If you want to evaluate how experienced an outdoorsperson is, just lead him or her to a pile of animal scat. I can think of no better test.

Scat, after all, is the one animal sign that no outdoorsman can resist speculating on. Whole books have been written about it.

In fact, most outdoorsy types pride themselves in being experts on the subject. Still, the level of expertise is based on experience.

An inexperienced outdoorsperson will look at a pile of animal scat and know enough to say “Careful not to step in it.” Or, if they are really inexperienced, when you point it out and ask, “What do you make of this?” they will look at you and reply, “You should probably see a doctor – and soon.”

An experienced outdoorsperson, on the other hand, will smile like a Cheshire cat upon the discovery because they look upon a pile of animal scat as an opportunity to showcase their vast storehouse of knowledge.

This will begin with them dramatically getting down on one knee and studying the scat in question as if it were an important clue at the scene of a murder. Sometimes, they will poke at it with a stick so they can provide a more professional assessment.

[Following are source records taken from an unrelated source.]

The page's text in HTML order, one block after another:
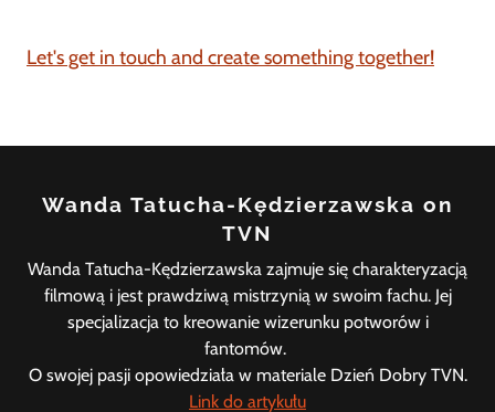
Let's get in touch and create something together!
Wanda Tatucha-Kędzierzawska on
TVN
Wanda Tatucha-Kędzierzawska zajmuje się charakteryzacją
filmową i jest prawdziwą mistrzynią w swoim fachu. Jej
specjalizacja to kreowanie wizerunku potworów i
fantomów.
O swojej pasji opowiedziała w materiale Dzień Dobry TVN.
Link do artykułu
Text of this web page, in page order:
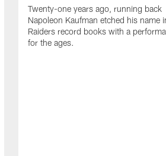
Twenty-one years ago, running back
Napoleon Kaufman etched his name
Raiders record books with a
for the ages.
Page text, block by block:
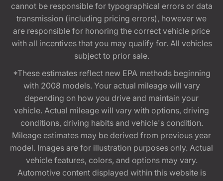
cannot be responsible for typographical errors or data
transmission (including pricing errors), however we
are responsible for honoring the correct vehicle price
with all incentives that you may qualify for. All vehicles
subject to prior sale.
*These estimates reflect new EPA methods beginning
with 2008 models. Your actual mileage will vary
depending on how you drive and maintain your
vehicle. Actual mileage will vary with options, driving
conditions, driving habits and vehicle's condition.
Mileage estimates may be derived from previous year
model. Images are for illustration purposes only. Actual
vehicle features, colors, and options may vary.
Automotive content displayed within this website is
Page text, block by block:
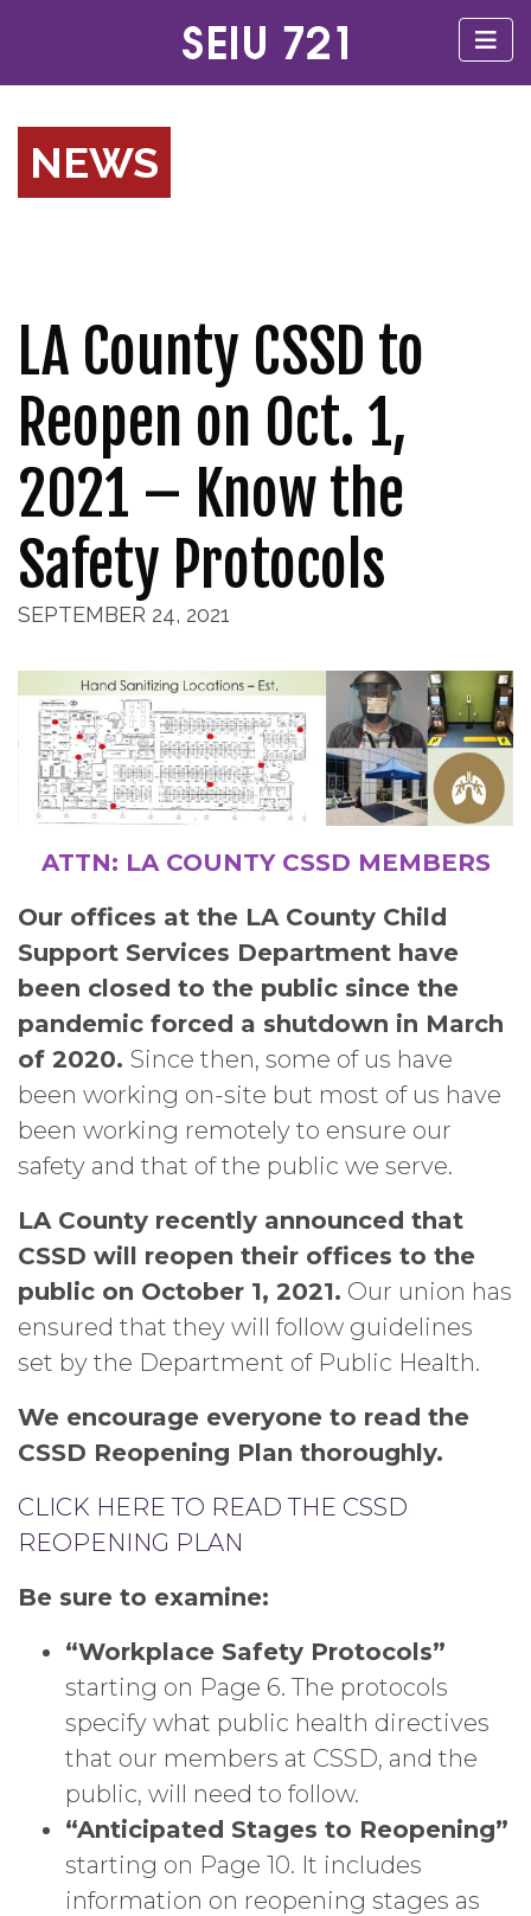
NEWS
LA County CSSD to
Reopen on Oct. 1,
2021 – Know the
Safety Protocols
SEPTEMBER 24, 2021
ATTN: LA COUNTY CSSD MEMBERS
Our offices at the LA County Child
Support Services Department have
been closed to the public since the
pandemic forced a shutdown in March
of 2020. Since then, some of us have
been working on-site but most of us have
been working remotely to ensure our
safety and that of the public we serve.
LA County recently announced that
CSSD will reopen their offices to the
public on October 1, 2021. Our union has
ensured that they will follow guidelines
set by the Department of Public Health.
We encourage everyone to read the
CSSD Reopening Plan thoroughly.
CLICK HERE TO READ THE CSSD
REOPENING PLAN
Be sure to examine:
“Workplace Safety Protocols”
starting on Page 6. The protocols
specify what public health directives
that our members at CSSD, and the
public, will need to follow.
“Anticipated Stages to Reopening”
starting on Page 10. It includes
information on reopening stages as

Then, after a long, thoughtful pause, they will open with something like, “Well, it appears as if this pile of scat was dropped 34 hours and 21 minutes ago by a buck deer that will be four years old on May 12. Judging from the pile’s trajectory, weight and impact profile, he is about 168 pounds and has spindly antlers with 7 points on the left side and six on the right. He walks with an almost imperceptible limp due to an injury received jumping over a blown-down tree – most likely a yellow birch – last summer after a heavy rainfall…”

Before you can respond, he or she will also access the scat’s degree of freshness, what the buck had been eating, how many siblings it has, who its half-brothers are, the overall health of its digestive system, which direction it was headed, its state of mind before and after the defecation, where it will bed this winter, what direction the wind was blowing at the time, the relative humidity and moon phase during the event and whether or not the barometric pressure was rising or dropping at the time.

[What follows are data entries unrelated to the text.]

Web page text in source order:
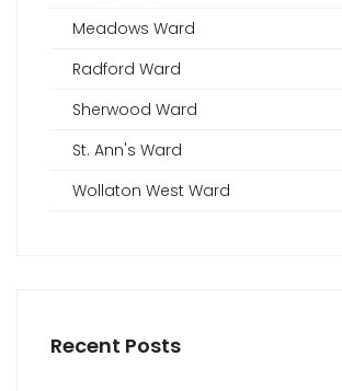
Meadows Ward
Radford Ward
Sherwood Ward
St. Ann's Ward
Wollaton West Ward
Recent Posts
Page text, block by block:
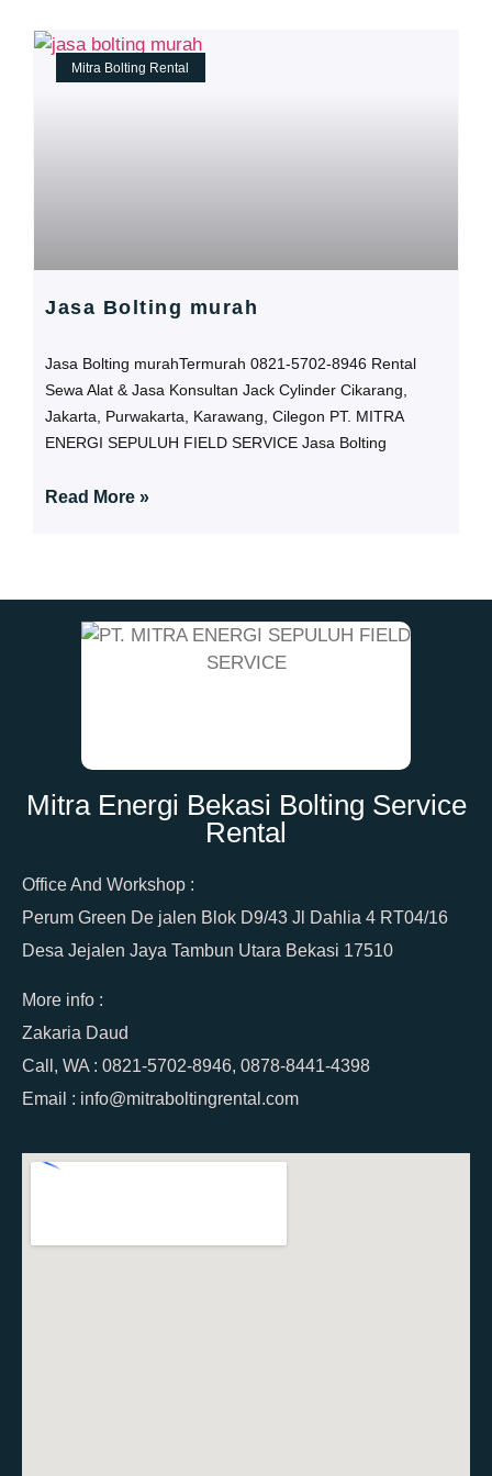
Mitra Bolting Rental
Jasa Bolting murah
Jasa Bolting murahTermurah 0821-5702-8946 Rental
Sewa Alat & Jasa Konsultan Jack Cylinder Cikarang,
Jakarta, Purwakarta, Karawang, Cilegon PT. MITRA
ENERGI SEPULUH FIELD SERVICE Jasa Bolting
Read More »
Mitra Energi Bekasi Bolting Service
Rental
Office And Workshop :
Perum Green De jalen Blok D9/43 Jl Dahlia 4 RT04/16
Desa Jejalen Jaya Tambun Utara Bekasi 17510
More info :
Zakaria Daud
Call, WA : 0821-5702-8946, 0878-8441-4398
Email : info@mitraboltingrental.com
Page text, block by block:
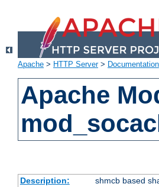
Apache > HTTP Server> Documentation
Apache
Description:
shmcb based
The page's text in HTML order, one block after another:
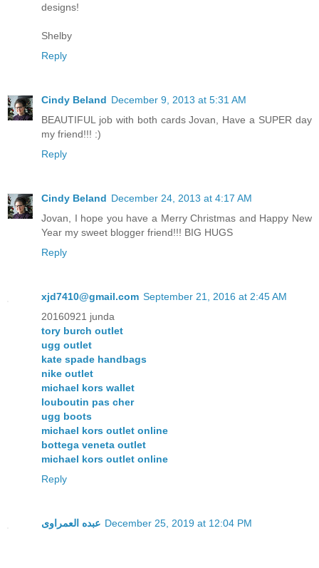
designs!
Shelby
Reply
Cindy Beland December 9, 2013 at 5:31 AM
BEAUTIFUL job with both cards Jovan, Have a SUPER day
my friend!!! :)
Reply
Cindy Beland December 24, 2013 at 4:17 AM
Jovan, I hope you have a Merry Christmas and Happy New
Year my sweet blogger friend!!! BIG HUGS
Reply
xjd7410@gmail.com September 21, 2016 at 2:45 AM
20160921 junda
tory burch outlet
ugg outlet
kate spade handbags
nike outlet
michael kors wallet
louboutin pas cher
ugg boots
michael kors outlet online
bottega veneta outlet
michael kors outlet online
Reply
عبده العمراوى December 25, 2019 at 12:04 PM

By the time the evaluation is over, you will have received a fairly detailed life history of the animal, along with a psychological profile that will help you better understand the species as a whole.

But lest you think the outdoorsman in question is full of himself or something else, he or she will end with a humble statement like, “Of course, I might be a little off on its blood pressure and heart rate. After all, I didn’t go to medical school…”

At that point, it’s best not to reveal that you saw a young fawn actually create the pile in question. Because if you do, he will label you a Know-it-all.

The lesson here is, unless you’ve got all day, you should never point out any sort of animal sign to an experienced outdoorsman. And, if he sees some first, the only prudent course of action is to tell him you saw the animal that did it and know all about it.

After that, don’t bother speculating. The last thing you want is for another outdoorsman to figure out you don’t know crap.